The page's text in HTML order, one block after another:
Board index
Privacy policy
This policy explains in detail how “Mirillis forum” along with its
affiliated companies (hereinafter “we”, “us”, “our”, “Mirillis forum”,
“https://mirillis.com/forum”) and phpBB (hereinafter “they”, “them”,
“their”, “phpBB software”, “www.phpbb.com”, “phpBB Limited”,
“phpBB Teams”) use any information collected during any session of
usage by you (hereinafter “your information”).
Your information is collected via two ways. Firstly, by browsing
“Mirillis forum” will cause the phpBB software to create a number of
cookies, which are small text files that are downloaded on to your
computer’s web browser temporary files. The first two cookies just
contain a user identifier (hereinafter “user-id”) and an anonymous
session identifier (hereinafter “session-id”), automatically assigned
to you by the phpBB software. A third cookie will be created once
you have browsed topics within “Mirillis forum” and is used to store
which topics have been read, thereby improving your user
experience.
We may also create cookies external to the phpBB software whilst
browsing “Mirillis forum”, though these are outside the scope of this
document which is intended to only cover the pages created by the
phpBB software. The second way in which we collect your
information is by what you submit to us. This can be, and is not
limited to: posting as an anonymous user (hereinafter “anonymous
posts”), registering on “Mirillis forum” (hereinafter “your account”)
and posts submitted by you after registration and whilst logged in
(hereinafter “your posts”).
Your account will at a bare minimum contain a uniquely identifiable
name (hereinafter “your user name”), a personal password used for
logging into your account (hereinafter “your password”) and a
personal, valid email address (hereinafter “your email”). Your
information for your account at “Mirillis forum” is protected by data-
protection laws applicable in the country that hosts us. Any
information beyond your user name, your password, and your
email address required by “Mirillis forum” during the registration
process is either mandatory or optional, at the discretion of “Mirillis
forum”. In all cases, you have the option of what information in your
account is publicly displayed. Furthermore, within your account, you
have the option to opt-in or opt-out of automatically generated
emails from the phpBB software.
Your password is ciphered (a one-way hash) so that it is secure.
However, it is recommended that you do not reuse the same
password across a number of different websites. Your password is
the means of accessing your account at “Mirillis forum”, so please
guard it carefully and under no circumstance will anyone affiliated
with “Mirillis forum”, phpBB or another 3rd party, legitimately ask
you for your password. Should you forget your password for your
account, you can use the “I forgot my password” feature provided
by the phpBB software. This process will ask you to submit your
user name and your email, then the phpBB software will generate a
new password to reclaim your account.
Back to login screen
────────
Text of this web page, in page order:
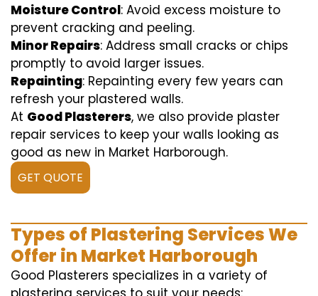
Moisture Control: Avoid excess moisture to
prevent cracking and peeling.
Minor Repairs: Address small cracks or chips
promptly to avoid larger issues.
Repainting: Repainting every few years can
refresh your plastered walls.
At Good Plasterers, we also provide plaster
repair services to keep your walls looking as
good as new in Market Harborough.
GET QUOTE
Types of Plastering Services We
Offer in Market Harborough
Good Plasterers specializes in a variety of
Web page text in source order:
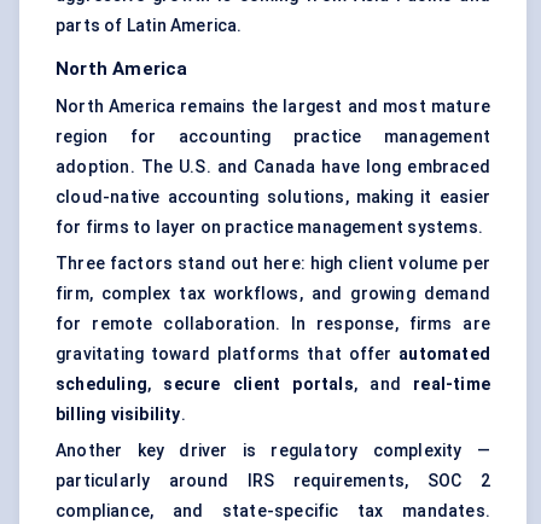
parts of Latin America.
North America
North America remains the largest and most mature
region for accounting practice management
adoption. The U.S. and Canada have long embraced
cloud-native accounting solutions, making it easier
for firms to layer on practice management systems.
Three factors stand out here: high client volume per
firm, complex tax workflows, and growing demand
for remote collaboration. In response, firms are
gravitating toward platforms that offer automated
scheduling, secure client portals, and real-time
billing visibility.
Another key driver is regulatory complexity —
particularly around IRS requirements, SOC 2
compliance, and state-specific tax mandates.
────────
● Activity: Beginning at the line with "limited to: posting" and stopping after the line with "Back to login screen", please write out every line of the data above exactly and nothing else.

● Written answer:
limited to: posting as an anonymous user (hereinafter “anonymous
posts”), registering on “Mirillis forum” (hereinafter “your account”)
and posts submitted by you after registration and whilst logged in
(hereinafter “your posts”).
Your account will at a bare minimum contain a uniquely identifiable
name (hereinafter “your user name”), a personal password used for
logging into your account (hereinafter “your password”) and a
personal, valid email address (hereinafter “your email”). Your
information for your account at “Mirillis forum” is protected by data-
protection laws applicable in the country that hosts us. Any
information beyond your user name, your password, and your
email address required by “Mirillis forum” during the registration
process is either mandatory or optional, at the discretion of “Mirillis
forum”. In all cases, you have the option of what information in your
account is publicly displayed. Furthermore, within your account, you
have the option to opt-in or opt-out of automatically generated
emails from the phpBB software.
Your password is ciphered (a one-way hash) so that it is secure.
However, it is recommended that you do not reuse the same
password across a number of different websites. Your password is
the means of accessing your account at “Mirillis forum”, so please
guard it carefully and under no circumstance will anyone affiliated
with “Mirillis forum”, phpBB or another 3rd party, legitimately ask
you for your password. Should you forget your password for your
account, you can use the “I forgot my password” feature provided
by the phpBB software. This process will ask you to submit your
user name and your email, then the phpBB software will generate a
new password to reclaim your account.
Back to login screen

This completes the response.